In giochi come Sniper Elite, il rapporto è generato da un fucile da cecchino, che permette di avvicinare oggetti distanti e focalizzare la vostra attenzione su un numero ristretto di elementi alla volta. In giochi veicolari, si va a combattere altri mezzi e le proporzioni sono mantenute. Andando a prendere lo stesso Halo, i livelli veicolari mostrano un approccio molto diverso rispetto a quelli a piedi e le distanze sono sempre conservate. Disintegration non è così: sembra sempre di trovarsi alla distanza sbagliata. Troppo lontani per poter ammirare i nemici da vicino, da poterli riconoscere come pericolo, e allo stesso tempo neanche così tanto da avere una vera visione dell’insieme. Però posso capire che questa sia più un’impressione personale, dunque potreste non trovarlo un vero difetto.
L’altro elemento che non fa decollare il gioco a modo è quanto sia piatta la parte strategica. I vostri compagni sono animati da un’intelligenza artificiale estremamente scarsa, si muovono sempre in gruppo e attaccano con una cadenza di fuoco da pensionato. Solo dopo aver indicato un bersaglio prioritario questi svuotano i caricatori sul nemico, con poco riguardo a coperture o movimenti tattici. Se da un lato questo sposta il comando dell’azione al giocatore, dover praticamente inquadrare ogni nemico che si vuole eliminare in fretta diventa stancante velocemente. E se già devo inquadrarlo, tanto vale che lo faccia fuori io, no? Le abilità speciali offrono anch’esse poco, nel senso che se c’è il nemico grosso con tanti punti vita o l’orda immonda, le si attiva e fine. Quando e come usarla diventa abbastanza scontato.
Spugne, spugne ovunque
I livelli di difficoltà aumentano i danni e i punti vita dei nemici, oltre che la loro cadenza di fuoco e reattività generale. A difficoltà consigliata il gioco sa dimostrarsi anche tosto, forzando il giocatore ad agire con cautela, concedendosi molte pause per aspettare il cooldown delle abilità speciali e a usare il Graviciclo più come una torretta che come un caccia o elicottero d’assalto. I livelli finali sono particolarmente gonfi di nemici ciccioni e la situazione diventa più snervante che altro.

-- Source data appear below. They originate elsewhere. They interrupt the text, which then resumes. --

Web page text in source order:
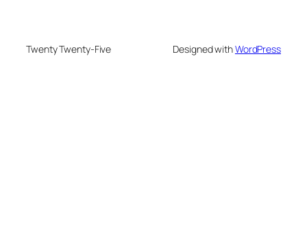
Twenty Twenty-Five Designed withWordPress
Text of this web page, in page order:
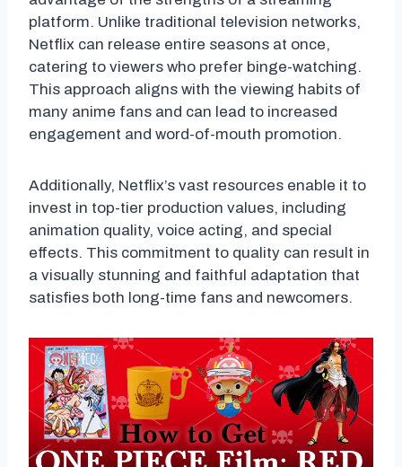
platform. Unlike traditional television networks,
Netflix can release entire seasons at once,
catering to viewers who prefer binge-watching.
This approach aligns with the viewing habits of
many anime fans and can lead to increased
engagement and word-of-mouth promotion.
Additionally, Netflix’s vast resources enable it to
invest in top-tier production values, including
animation quality, voice acting, and special
effects. This commitment to quality can result in
a visually stunning and faithful adaptation that
satisfies both long-time fans and newcomers.
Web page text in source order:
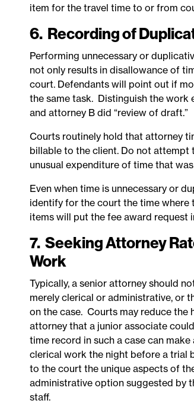
item for the travel time to or from
6. Recording of
Performing unnecessary or
not only results in disallowance of
court. Defendants will point out if
the same task. Distinguish the work
and attorney B did “review of draft.”
Courts routinely hold that attorney
billable to the client. Do not
unusual expenditure of time that
Even when time is unnecessary or
identify for the court the time where
items will put the fee award request
7. Seeking Attorney
Work
Typically, a senior attorney should
merely clerical or administrative, or
on the case. Courts may reduce
attorney that a junior associate
time record in such a case can
clerical work the night before a trial
to the court the unique aspects of
administrative option suggested by
staff.
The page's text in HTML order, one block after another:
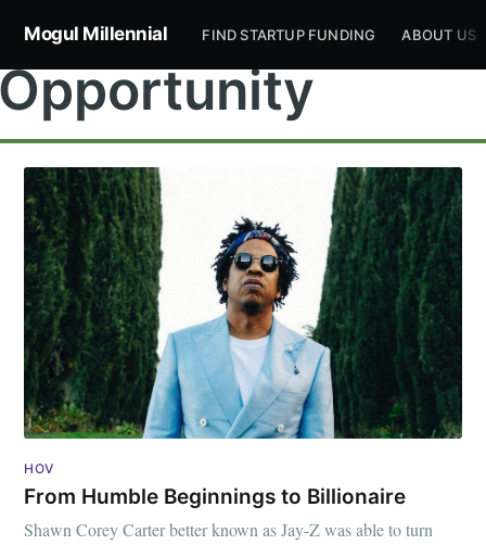
Mogul Millennial FIND STARTUP FUNDING ABOUT US
HOV
From Humble Beginnings to Billionaire
Shawn Corey Carter better known as Jay-Z was able to turn
Subscribe to
Mogul
Millennial
greatest posts delivered straight to
your inbox

In mezzo a questo c’è anche un sistema di progressione, che aumenta punti vita, cooldown e altre caratteristiche del proprio Graviciclo e dei propri compagni. Non ho notato differenze sostanziali tra inizio e fine gioco. Considerando che le missioni della storia vi forzano ad usare uno specifico loadout del vostro mezzo e una squadra fissa, il tutto ha relativamente poco senso e poteva essere gestito solamente con un sistema automatico (presente come opzione), invece di lasciare nelle mani del giocatore una fantomatica scelta.
Tecnicamente secondo me si è fatto un buon lavoro. Sulla mia configurazione di test, avente uno Xeon 1650, 16GB di RAM DDR3 ed una RTX 2060, si riesce a gestire il full HD a 100+fps con dettagli massimi e la resa visiva è buona, anche se forse un po’ troppo soffice. Peccato che le ambientazioni risultino generiche, perché lato personaggi gli sviluppatori hanno invece svolto un buon lavoro e li hanno resi interessanti, e che dal lato musicale non ci sia altro oltre al tema principale.

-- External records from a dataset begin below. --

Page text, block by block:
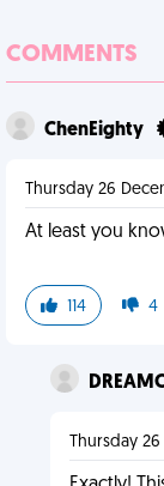
COMMENTS
ChenEighty
Thursday 26
At least you
114 4
Thursday 26

Mi rendo conto di non essere stato particolarmente lusinghiero con il gioco, ma quello che mi ha lasciato è un impianto base che ha del potenziale, che però non viene espresso al meglio da nessuna delle sue parti. Giocare Disintegration non apporterà nulla di prezioso alla vostra vita da giocatore. Brutto? Mai. Ma essere dimenticabile è forse il crimine maggiore per un videogame.
Riservo il mio giudizio per la parte multiplayer, che testerò a modo dopo il lancio a server, si spera, pieni.